HMB スポーツ市場で存在感 配合商品増加傾向に(2016.4.21)


 筋肉の分解抑制と合成促進という2つの作用メカニズムによって筋肉量や筋力を高めたり、除脂肪量を増加させたりする機能が報告されているHMB。米国では近年、運動パフォーマンス向上のためのスポーツニュートリションとして市場規模が拡大、日本でも、09年の食薬区分改正で非医薬リストに収載されて以来、配合商品がじわりと増加傾向にある。

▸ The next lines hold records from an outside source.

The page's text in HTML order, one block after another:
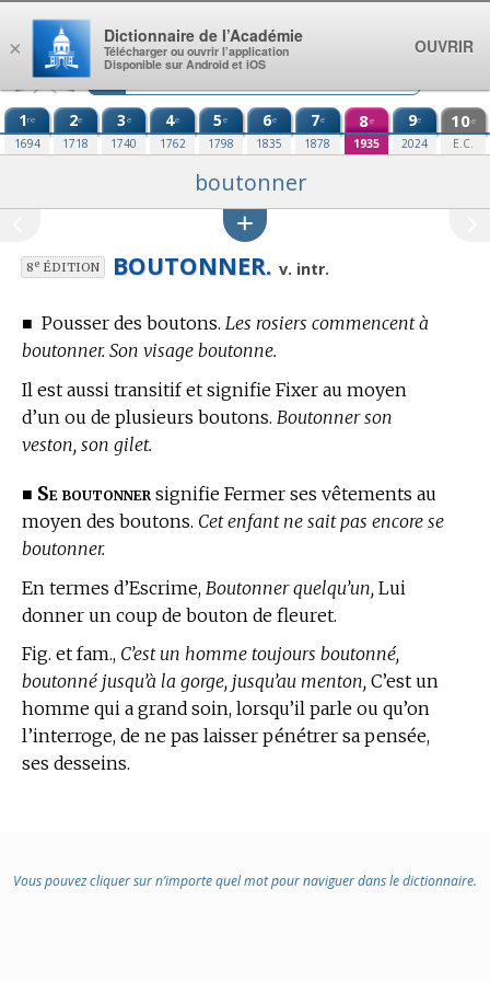
Aller au contenu
1re
1694
2e
1718
3e
1740
4e
1762
5e
1798
6e
1835
7e
1878
8e
1935
9e
2024
10e
E.C.
boutonner
8eÉDITION BOUTONNER. v. intr.
■ Pousser des boutons. Les rosiers commencent à
boutonner. Son visage boutonne.
Il est aussi transitif et signifie Fixer au moyen
d’un ou de plusieurs boutons. Boutonner son
veston, son gilet.
■ Se boutonner signifie Fermer ses vêtements au
moyen des boutons. Cet enfant ne sait pas encore se
boutonner.
En termes d’Escrime, Boutonner quelqu’un, Lui
donner un coup de bouton de fleuret.
Fig. et fam., C’est un homme toujours boutonné,
boutonné jusqu’à la gorge, jusqu’au menton, C’est un
homme qui a grand soin, lorsqu’il parle ou qu’on
l’interroge, de ne pas laisser pénétrer sa pensée,
ses desseins.
Vous pouvez cliquer sur n’importe quel mot pour naviguer dans le dictionnaire.
×
Dictionnaire de l’Académie
Télécharger ou ouvrir l’application
Disponible sur Android et iOS
OUVRIR
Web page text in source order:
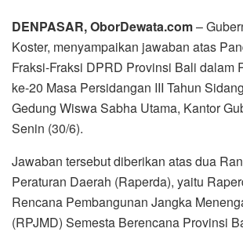
DENPASAR, OborDewata.com–
Koster, menyampaikan jawaban atas
Fraksi-Fraksi DPRD Provinsi Bali dalam
ke-20 Masa Persidangan III Tahun
Gedung Wiswa Sabha Utama, Kantor
Senin (30/6).
Jawaban tersebut diberikan atas dua
Peraturan Daerah (Raperda), yaitu
Rencana Pembangunan Jangka
(RPJMD) Semesta Berencana Provinsi
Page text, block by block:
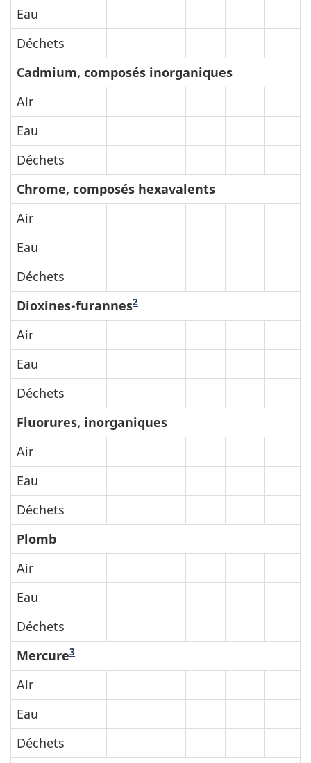
Eau
Déchets
Cadmium, composés inorganiques
Air
Eau
Déchets
Chrome, composés hexavalents
Air
Eau
Déchets
Dioxines-furannes2
Air
Eau
Déchets
Fluorures, inorganiques
Air
Eau
Déchets
Plomb
Air
Eau
Déchets
Mercure3
Air
Eau
Déchets
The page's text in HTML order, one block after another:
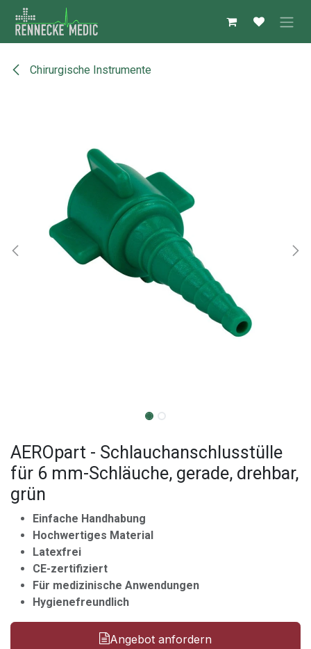
Zum Inhalt springen
Chirurgische Instrumente
AEROpart - Schlauchanschlusstülle
für 6 mm-Schläuche, gerade, drehbar,
grün
Einfache Handhabung
Hochwertiges Material
Latexfrei
CE-zertifiziert
Für medizinische Anwendungen
Hygienefreundlich
Angebot anfordern
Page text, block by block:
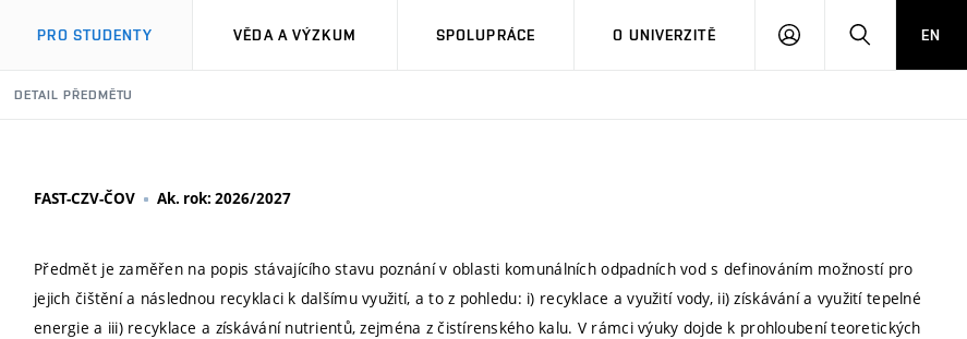
PRO STUDENTY VĚDA A VÝZKUM SPOLUPRÁCE O UNIVERZITĚ
PŘIHLÁSIT HLEDATEN
DETAIL PŘEDMĚTU
FAST-CZV-ČOV Ak. rok: 2026/2027
Předmět je zaměřen na popis stávajícího stavu poznání v oblasti komunálních odpadních vod s definováním možností pro
jejich čištění a následnou recyklaci k dalšímu využití, a to z pohledu: i) recyklace a využití vody, ii) získávání a využití tepelné
energie a iii) recyklace a získávání nutrientů, zejména z čistírenského kalu. V rámci výuky dojde k prohloubení teoretických
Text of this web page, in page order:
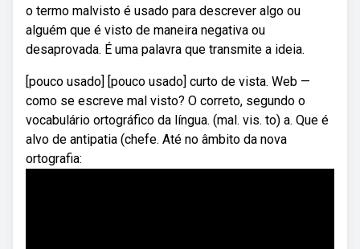
o termo malvisto é usado para descrever algo ou
alguém que é visto de maneira negativa ou
desaprovada. É uma palavra que transmite a ideia.
[pouco usado] [pouco usado] curto de vista. Web —
como se escreve mal visto? O correto, segundo o
vocabulário ortográfico da língua. (mal. vis. to) a. Que é
alvo de antipatia (chefe. Até no âmbito da nova
ortografia:
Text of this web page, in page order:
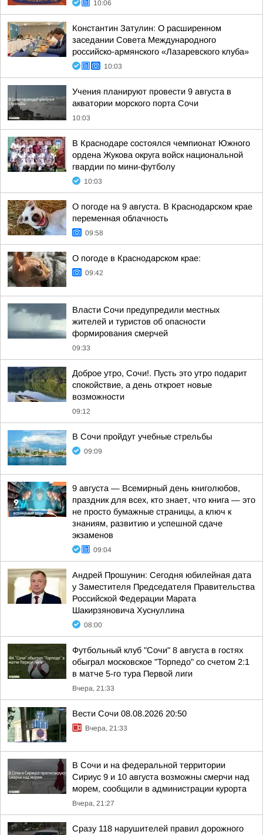
10:06
Константин Затулин: О расширенном
заседании Совета Международного
российско-армянского «Лазаревского клуба»
10:03
Учения планируют провести 9 августа в
акватории морского порта Сочи
10:03
В Краснодаре состоялся чемпионат Южного
ордена Жукова округа войск национальной
гвардии по мини-футболу
10:03
О погоде на 9 августа. В Краснодарском крае
переменная облачность
09:58
О погоде в Краснодарском крае:
09:42
Власти Сочи предупредили местных
жителей и туристов об опасности
формирования смерчей
09:33
Доброе утро, Сочи!. Пусть это утро подарит
спокойствие, а день откроет новые
возможности
09:12
В Сочи пройдут учебные стрельбы
09:09
9 августа — Всемирный день книголюбов,
праздник для всех, кто знает, что книга — это
не просто бумажные страницы, а ключ к
знаниям, развитию и успешной сдаче
экзаменов
09:04
Андрей Прошунин: Сегодня юбилейная дата
у Заместителя Председателя Правительства
Российской Федерации Марата
Шакирзяновича Хуснуллина
08:00
Футбольный клуб "Сочи" 8 августа в гостях
обыграл московское "Торпедо" со счетом 2:1
в матче 5-го тура Первой лиги
Вчера, 21:33
Вести Сочи 08.08.2026 20:50
Вчера, 21:33
В Сочи и на федеральной территории
Сириус 9 и 10 августа возможны смерчи над
морем, сообщили в администрации курорта
Вчера, 21:27
Сразу 118 нарушителей правил дорожного
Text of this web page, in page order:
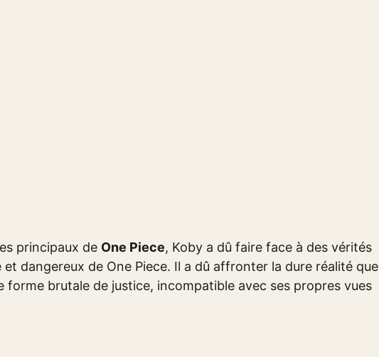
principaux de One Piece, Koby a dû faire face à des vérités
dangereux de One Piece. Il a dû affronter la dure réalité que
forme brutale de justice, incompatible avec ses propres vues
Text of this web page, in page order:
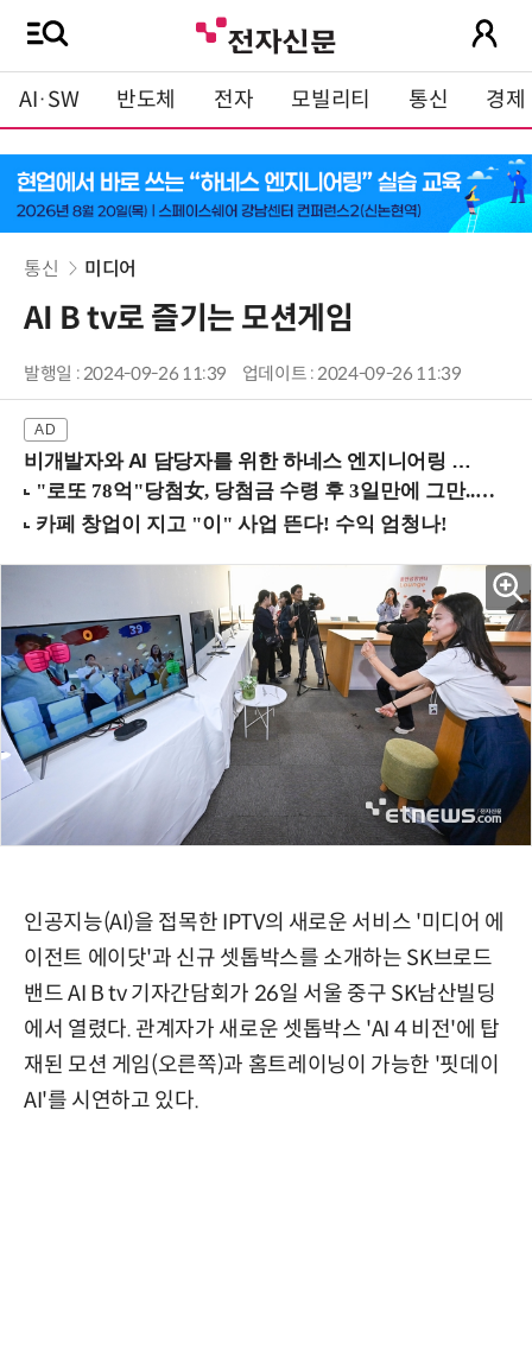
AI·SW 반도체 전자 모빌리티 통신 경제
통신 미디어
AI B tv로 즐기는 모션게임
발행일 : 2024-09-26 11:39 업데이트 : 2024-09-26 11:39
비개발자와 AI 담당자를 위한 하네스 엔지니어링 입문과정 (8/20 신논현역)
인공지능(AI)을 접목한 IPTV의 새로운 서비스 '미디어 에
이전트 에이닷'과 신규 셋톱박스를 소개하는 SK브로드
밴드 AI B tv 기자간담회가 26일 서울 중구 SK남산빌딩
에서 열렸다. 관계자가 새로운 셋톱박스 'AI 4 비전'에 탑
재된 모션 게임(오른쪽)과 홈트레이닝이 가능한 '핏데이
AI'를 시연하고 있다.
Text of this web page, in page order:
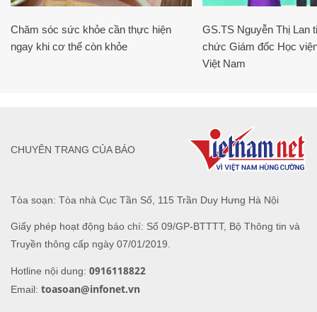
Chăm sóc sức khỏe cần thực hiện
ngay khi cơ thể còn khỏe
GS.TS Nguyễn Thị Lan
chức Giám đốc Học
Việt Nam
Tòa soạn: Tòa nhà Cục Tần Số, 115 Trần Duy Hưng Hà Nội
Giấy phép hoạt động báo chí: Số 09/GP-BTTTT, Bộ Thông tin và
Truyền thông cấp ngày 07/01/2019.
Hotline nội dung: 0916118822
Email: toasoan@infonet.vn
CHUYÊN TRANG CỦA BÁO

 HMBを巡り日本の健康食品業界では現在、シニア層向けサプリとして関心が高まりつつある。厚生労働省がまとめた「日本人の食事摂取基準(15年版)」報告書の「高齢者」の項目で、「筋肉におけるたんぱく質合成を誘導する重要な働きをすると想定されている」として、HMBによるサルコペニア予防・改善の可能性に言及。また、筋肉量の増加に働く可能性を報告する複数の介入試験の存在を伝えたためだ。

 一方、いち早く商品化に動いたのは、プロアスリートやプロ格闘家など「プロ」を対象にしたスポーツニュートリションの専門メーカーだった。複数社がこれまでに採用し販売を進めており、一般消費者に先駆け、プロの間で認知が広がりつつあるとみられる。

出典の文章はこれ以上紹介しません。